PAKISTAN’S 10% SOLUTION - Eric Margolis

Meanwhile, Benazir’s bereaved People’s Party just elected her 19-year old son, Bilawal, and husband, Asif Ali Zardari, as co-chairman - using a fake will, charge disgruntled family members. I met Bilawal in London in October. He is a highly intelligent young man who shows lots of the Bhutto fire. But he’s far too young to sit in parliament, and 16 years too young to become prime minister.

In the interim, papa Zardari will rule the party as regent. Whether he will run for prime minister is uncertain. Known to all as `Mr 10%’ from his time as a government minister in charge of contracts ad procurement, Zardari is dogged by grave corruption charges and three ongoing investigations in Europe. His even more venal father was called `Mr 15%.’ The Bhuttos are believed to have amassed a large fortune stashed away in Europe. This great feudal landowning family of southern Pakistan considers the People’s Party as their own family business, a legacy to be passed from one generation to the next.

And now, just when things could not seem to get worse, Washington is abuzz with rumors that the US is planning attacks into Pakistan. Sheer madness. More about this soon.

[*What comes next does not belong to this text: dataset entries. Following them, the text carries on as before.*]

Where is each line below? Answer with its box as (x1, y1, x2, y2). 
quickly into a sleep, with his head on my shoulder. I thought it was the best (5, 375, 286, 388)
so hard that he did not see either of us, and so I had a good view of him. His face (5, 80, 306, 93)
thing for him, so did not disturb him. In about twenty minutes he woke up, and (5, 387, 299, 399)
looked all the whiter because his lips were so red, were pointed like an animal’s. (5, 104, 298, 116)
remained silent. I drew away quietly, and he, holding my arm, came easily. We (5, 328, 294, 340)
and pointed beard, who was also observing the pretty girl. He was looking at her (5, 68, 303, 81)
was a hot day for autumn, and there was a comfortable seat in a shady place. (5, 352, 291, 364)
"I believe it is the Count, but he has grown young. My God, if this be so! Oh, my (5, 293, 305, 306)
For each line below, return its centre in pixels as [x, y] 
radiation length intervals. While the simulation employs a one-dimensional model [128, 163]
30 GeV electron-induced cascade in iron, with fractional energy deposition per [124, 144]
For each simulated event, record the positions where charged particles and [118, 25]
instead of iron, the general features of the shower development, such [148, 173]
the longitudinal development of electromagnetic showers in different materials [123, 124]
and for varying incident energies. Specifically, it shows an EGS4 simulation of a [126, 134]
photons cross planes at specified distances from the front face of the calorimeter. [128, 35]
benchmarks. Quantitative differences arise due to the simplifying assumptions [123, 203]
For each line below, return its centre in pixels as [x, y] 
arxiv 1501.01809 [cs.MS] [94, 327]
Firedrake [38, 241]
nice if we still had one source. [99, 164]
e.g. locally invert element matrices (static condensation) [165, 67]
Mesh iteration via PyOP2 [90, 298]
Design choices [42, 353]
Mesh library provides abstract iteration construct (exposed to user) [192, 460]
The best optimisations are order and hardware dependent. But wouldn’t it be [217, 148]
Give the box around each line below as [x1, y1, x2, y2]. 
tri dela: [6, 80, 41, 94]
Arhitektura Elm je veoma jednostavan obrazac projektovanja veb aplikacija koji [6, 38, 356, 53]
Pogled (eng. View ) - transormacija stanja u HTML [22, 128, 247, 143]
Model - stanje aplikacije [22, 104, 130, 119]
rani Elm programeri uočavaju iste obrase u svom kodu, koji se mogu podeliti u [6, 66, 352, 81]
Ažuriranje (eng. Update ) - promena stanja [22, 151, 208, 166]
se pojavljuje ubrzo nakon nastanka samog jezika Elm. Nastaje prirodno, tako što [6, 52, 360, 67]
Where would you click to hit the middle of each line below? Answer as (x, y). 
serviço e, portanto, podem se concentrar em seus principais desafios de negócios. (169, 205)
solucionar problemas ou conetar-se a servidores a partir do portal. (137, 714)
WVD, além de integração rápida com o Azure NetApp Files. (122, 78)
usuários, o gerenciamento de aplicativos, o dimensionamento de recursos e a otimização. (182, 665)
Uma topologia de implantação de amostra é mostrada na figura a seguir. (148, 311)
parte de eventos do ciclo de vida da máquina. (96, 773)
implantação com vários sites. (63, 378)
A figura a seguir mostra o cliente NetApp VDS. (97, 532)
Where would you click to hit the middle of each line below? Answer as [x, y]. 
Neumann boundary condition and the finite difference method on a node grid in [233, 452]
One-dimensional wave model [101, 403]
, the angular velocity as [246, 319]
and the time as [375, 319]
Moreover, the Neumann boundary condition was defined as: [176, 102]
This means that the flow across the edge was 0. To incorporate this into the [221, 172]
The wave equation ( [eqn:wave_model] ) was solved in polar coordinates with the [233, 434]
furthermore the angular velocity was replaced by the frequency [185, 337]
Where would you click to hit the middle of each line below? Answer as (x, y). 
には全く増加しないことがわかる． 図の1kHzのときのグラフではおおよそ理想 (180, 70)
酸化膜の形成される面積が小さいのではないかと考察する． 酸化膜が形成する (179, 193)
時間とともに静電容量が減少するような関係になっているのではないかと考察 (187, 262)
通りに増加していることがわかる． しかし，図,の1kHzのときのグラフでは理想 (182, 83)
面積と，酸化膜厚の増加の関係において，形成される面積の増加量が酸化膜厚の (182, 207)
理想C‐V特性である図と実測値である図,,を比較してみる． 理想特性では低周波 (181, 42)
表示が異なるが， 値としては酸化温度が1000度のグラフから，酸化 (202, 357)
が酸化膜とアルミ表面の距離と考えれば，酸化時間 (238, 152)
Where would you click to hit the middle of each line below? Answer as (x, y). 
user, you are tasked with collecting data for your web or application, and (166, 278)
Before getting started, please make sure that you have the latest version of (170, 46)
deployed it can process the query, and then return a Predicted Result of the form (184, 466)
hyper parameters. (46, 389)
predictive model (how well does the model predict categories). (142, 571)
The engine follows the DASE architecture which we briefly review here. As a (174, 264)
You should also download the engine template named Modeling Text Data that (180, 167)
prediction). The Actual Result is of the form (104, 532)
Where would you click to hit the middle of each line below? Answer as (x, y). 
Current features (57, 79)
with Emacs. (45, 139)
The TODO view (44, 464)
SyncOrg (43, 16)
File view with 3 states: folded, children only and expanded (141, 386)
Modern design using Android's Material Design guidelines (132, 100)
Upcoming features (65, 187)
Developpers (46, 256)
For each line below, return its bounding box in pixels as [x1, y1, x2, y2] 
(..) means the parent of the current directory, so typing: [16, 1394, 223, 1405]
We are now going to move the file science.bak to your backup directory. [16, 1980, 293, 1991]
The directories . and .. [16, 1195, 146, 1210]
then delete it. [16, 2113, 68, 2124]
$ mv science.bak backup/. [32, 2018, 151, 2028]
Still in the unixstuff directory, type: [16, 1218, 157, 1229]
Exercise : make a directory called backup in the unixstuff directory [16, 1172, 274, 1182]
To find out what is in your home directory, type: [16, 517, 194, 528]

This is what perhaps Eric hinted at:

U.S. Considers New Covert Push Within Pakistan


WASHINGTON — President Bush’s senior national security advisers are debating whether to expand the authority of the Central Intelligence Agency and the military to conduct far more aggressive covert operations in the tribal areas of Pakistan.

The debate is a response to intelligence reports that Al Qaeda and the Taliban are intensifying efforts there to destabilize the Pakistani government, several senior administration officials said.

Vice President Dick Cheney, Secretary of State Condoleezza Rice and a number of President Bush’s top national security advisers met Friday at the White House to discuss the proposal, which is part of a broad reassessment of American strategy after the assassination 10 days ago of the Pakistani opposition leader Benazir Bhutto. There was also talk of how to handle the period from now to the Feb. 18 elections, and the aftermath of those elections.

Several of the participants in the meeting argued that the threat to the government of President Pervez Musharraf was now so grave that both Mr. Musharraf and Pakistan’s new military leadership were likely to give the United States more latitude, officials said. But no decisions were made, said the officials, who declined to speak for attribution because of the highly delicate nature of the discussions.